Sunday, January 6, 2013: 11:20 AM
Roosevelt Ballroom III (Roosevelt New Orleans)
During Cato Sells’ tenure as Commissioner of Indian Affairs, the United States government promoted a pro-natalist policy in its interactions with the nation’s indigenous populations. By situating Sells’ campaign alongside similar campaigns directed toward other minority groups, as well as in the context of the broader pro-natalist efforts Laura Lovett and others have identified in early twentieth-century American settler society, this paper interrogates the sometimes complicated relationship between pro-natalism, nation-building, and medical authorities. Though a variety of factors influenced such policies, primary among them was Bureau of Indian Affairs (BIA) officials’ hope that strengthening the health of American Indian mothers and babies would further the agency’s broader assimilation agenda, namely the education of Indian children in boarding schools and the education of American Indian mothers in appropriate domesticity. Thus, field matrons, long in the business of implementing Americanization efforts on Indian reservations, took on a large part of this pro-natalist agenda. Yet, government representatives associated with the BIA regularly insisted that the battle against Indian infant mortality required dedication on the part of all BIA employees, from the field matrons to the superintendents to the reservation physicians.

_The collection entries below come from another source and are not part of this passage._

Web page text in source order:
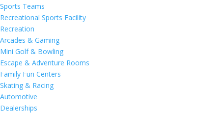
Sports Teams
Recreational Sports Facility
Recreation
Arcades & Gaming
Mini Golf & Bowling
Escape & Adventure Rooms
Family Fun Centers
Skating & Racing
Automotive
Dealerships
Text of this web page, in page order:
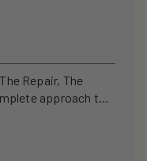
Repair, The
approach to
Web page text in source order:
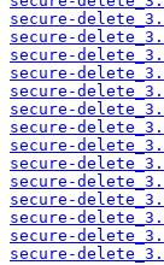
secure-
secure-
secure-
secure-
secure-
secure-
secure-
secure-
secure-
secure-
secure-
secure-
secure-
secure-
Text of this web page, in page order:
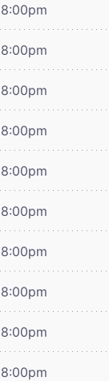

This paper focuses specifically on the Save the Babies campaign Sells implemented in 1912. Building on Lisa Emmerich’s important work on field matrons’ role in this maternalist campaign, this paper explores the role of physicians (both outside experts and those living and working on reservations) in the implementation of this federal pro-natalist agenda, both in theory and in practice. In doing so, this paper adds a new dimension to our understanding of the relationship between American Indian health and assimilation from a gendered perspective. Additionally, it enlarges our understanding of interactions between BIA doctors and federal officials, thereby illuminating physicians’ influence on healthcare policy.